- Task item
Lines with "often" in the records below: say how many there are, and add nothing.

Stored data

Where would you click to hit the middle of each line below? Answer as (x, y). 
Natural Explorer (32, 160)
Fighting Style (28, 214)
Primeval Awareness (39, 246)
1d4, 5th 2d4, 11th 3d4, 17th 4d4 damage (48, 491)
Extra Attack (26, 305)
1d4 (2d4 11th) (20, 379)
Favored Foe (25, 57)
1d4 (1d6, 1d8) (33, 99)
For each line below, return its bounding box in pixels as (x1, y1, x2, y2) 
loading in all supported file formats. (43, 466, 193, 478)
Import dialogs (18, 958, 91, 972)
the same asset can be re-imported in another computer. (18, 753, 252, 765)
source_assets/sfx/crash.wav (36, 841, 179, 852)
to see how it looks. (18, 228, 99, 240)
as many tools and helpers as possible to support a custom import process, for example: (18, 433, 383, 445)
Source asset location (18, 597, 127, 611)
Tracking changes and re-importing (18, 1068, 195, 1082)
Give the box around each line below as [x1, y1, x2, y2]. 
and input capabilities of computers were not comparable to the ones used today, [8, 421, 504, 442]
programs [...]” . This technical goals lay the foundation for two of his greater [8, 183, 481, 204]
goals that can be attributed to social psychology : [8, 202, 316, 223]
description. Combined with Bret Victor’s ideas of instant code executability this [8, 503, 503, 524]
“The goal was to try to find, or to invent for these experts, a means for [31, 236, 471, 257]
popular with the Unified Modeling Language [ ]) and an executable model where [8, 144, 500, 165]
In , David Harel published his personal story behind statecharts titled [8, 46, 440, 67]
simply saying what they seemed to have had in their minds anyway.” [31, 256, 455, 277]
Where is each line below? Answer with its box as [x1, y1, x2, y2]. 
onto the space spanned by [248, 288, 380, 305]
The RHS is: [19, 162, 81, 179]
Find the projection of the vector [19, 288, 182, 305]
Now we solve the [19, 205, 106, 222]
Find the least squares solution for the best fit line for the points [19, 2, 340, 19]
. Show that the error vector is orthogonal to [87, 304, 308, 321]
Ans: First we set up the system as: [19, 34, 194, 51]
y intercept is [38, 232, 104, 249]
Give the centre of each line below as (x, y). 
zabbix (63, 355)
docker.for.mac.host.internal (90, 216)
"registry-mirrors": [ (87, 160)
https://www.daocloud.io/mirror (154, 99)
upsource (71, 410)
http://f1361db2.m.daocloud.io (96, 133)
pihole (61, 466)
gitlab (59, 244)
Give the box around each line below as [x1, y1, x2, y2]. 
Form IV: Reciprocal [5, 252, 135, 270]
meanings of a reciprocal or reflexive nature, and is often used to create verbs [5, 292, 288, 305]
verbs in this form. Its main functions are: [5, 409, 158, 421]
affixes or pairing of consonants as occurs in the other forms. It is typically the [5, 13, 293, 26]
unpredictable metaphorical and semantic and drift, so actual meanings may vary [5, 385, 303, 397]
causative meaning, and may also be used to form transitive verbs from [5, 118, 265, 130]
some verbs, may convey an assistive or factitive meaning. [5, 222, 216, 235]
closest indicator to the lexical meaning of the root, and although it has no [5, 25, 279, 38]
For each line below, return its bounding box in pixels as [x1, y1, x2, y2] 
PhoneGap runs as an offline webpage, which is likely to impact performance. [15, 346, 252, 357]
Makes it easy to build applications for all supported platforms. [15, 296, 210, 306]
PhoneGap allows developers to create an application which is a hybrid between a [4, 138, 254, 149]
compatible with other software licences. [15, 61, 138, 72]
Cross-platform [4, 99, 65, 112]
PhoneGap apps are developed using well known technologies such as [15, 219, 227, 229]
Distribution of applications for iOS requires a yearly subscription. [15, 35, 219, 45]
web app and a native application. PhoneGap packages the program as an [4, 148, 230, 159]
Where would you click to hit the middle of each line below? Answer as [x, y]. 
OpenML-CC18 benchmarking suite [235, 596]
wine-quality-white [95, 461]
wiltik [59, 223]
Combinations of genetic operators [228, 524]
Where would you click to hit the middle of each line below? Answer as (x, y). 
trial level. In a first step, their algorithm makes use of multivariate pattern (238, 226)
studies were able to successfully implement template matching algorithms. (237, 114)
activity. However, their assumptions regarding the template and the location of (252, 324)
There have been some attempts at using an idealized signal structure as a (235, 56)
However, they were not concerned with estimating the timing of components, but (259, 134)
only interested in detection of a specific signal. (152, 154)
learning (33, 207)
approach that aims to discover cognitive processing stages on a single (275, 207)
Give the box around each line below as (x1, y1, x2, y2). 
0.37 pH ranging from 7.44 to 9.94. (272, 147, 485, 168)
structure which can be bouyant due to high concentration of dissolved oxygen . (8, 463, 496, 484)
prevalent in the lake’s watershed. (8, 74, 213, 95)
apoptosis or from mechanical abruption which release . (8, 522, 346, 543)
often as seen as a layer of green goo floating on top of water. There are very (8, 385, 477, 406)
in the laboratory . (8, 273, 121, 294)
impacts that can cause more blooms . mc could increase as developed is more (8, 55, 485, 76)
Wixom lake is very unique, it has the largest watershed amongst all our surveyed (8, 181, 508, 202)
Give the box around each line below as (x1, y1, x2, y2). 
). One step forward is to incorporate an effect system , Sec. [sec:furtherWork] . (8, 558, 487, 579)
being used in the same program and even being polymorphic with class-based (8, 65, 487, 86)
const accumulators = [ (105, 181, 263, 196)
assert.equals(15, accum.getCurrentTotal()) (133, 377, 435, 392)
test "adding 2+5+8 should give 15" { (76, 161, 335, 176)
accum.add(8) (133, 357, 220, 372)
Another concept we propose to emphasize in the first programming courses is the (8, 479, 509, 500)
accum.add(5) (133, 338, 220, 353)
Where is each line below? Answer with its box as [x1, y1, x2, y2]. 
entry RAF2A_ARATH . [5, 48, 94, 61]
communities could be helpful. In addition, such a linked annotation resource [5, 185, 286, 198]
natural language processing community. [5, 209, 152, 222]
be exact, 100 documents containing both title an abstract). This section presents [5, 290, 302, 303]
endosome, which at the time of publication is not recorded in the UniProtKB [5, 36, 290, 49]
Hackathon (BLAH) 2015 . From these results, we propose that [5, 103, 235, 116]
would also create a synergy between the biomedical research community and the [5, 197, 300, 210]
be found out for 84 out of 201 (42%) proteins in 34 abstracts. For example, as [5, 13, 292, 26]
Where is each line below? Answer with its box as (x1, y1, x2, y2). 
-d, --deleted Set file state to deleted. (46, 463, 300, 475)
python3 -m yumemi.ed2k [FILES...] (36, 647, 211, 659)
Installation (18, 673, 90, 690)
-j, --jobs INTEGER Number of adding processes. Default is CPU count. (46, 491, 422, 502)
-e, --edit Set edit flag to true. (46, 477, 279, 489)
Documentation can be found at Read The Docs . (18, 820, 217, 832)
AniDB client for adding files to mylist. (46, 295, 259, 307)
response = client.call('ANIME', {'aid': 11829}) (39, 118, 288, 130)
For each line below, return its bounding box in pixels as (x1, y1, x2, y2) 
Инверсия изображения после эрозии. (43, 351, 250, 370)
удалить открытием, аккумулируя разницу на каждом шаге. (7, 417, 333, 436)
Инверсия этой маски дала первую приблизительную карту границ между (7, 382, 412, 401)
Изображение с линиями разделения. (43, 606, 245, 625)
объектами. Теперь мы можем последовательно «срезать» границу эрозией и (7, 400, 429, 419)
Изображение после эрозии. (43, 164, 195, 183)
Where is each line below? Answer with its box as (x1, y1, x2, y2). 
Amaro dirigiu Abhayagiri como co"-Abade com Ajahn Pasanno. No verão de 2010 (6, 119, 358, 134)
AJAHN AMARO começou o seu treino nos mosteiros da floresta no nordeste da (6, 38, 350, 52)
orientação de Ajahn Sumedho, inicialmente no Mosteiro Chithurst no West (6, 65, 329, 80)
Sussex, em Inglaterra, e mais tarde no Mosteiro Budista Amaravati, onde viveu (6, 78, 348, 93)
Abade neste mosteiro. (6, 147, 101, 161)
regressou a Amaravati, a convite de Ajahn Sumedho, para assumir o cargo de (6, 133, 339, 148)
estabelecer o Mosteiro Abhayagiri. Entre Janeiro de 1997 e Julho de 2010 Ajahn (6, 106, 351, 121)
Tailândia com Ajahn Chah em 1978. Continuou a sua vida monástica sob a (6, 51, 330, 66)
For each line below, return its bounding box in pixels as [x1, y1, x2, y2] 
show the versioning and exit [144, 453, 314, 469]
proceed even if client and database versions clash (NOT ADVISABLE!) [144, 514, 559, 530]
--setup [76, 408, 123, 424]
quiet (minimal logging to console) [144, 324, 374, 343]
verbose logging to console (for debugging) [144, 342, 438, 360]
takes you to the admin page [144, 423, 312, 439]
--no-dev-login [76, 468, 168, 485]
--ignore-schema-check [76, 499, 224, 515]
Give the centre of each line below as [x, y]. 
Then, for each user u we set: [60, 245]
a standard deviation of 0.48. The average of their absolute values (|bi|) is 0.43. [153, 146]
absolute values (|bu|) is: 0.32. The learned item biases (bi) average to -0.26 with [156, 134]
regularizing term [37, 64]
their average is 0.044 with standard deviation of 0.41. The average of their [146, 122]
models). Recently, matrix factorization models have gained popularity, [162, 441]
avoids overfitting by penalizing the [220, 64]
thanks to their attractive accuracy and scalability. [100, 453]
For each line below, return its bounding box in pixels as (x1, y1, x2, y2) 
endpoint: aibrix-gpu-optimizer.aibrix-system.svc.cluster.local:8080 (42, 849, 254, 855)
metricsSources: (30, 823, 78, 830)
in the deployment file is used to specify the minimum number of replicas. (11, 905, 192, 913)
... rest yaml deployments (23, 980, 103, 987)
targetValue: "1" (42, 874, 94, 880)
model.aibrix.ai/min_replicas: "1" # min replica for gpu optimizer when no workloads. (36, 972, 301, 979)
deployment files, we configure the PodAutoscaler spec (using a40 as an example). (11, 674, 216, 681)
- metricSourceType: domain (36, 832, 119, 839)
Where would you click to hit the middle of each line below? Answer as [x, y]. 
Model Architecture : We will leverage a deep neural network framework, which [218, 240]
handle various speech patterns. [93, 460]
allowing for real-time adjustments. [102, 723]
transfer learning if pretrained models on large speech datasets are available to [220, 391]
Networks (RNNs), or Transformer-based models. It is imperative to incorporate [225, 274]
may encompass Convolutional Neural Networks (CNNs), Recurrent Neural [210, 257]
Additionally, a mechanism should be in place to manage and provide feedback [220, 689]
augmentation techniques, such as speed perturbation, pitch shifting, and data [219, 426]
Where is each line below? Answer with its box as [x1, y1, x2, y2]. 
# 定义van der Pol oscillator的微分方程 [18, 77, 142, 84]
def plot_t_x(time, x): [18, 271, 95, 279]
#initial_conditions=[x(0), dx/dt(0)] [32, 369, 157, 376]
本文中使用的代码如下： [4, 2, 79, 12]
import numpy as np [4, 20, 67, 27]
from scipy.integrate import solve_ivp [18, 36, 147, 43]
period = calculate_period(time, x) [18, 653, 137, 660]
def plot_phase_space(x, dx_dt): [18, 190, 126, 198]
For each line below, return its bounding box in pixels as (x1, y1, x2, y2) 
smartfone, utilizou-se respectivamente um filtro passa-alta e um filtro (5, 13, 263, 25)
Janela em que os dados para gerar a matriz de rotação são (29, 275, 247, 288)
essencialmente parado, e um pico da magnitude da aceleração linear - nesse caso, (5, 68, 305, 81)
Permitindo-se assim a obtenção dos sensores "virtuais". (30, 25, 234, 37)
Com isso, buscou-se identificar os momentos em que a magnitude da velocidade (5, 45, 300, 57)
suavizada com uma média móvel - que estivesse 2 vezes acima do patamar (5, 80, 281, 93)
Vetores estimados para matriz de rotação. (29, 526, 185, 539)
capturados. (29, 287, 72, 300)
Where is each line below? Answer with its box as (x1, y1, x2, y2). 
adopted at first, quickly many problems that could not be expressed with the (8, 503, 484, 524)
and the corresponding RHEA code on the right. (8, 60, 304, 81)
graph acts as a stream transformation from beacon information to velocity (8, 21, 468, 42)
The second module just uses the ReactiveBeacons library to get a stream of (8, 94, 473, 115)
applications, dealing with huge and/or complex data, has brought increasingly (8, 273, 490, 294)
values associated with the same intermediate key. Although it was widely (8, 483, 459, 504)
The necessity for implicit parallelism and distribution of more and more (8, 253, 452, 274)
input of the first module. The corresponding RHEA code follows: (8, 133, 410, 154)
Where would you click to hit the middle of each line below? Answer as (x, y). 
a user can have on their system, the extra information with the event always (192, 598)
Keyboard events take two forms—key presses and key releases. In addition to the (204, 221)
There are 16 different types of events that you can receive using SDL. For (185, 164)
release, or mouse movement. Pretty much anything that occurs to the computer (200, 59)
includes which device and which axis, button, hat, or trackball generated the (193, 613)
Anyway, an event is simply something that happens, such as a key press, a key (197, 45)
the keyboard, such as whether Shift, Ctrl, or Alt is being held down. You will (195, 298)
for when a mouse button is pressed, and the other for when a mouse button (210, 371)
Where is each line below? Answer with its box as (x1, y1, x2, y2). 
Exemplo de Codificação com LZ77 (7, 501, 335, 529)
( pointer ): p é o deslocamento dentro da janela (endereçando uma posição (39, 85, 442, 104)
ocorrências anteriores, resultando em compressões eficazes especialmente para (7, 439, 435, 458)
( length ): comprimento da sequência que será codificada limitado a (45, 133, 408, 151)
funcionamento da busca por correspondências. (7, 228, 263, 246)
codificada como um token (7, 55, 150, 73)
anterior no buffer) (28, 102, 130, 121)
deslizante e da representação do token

- Output of the exercise
2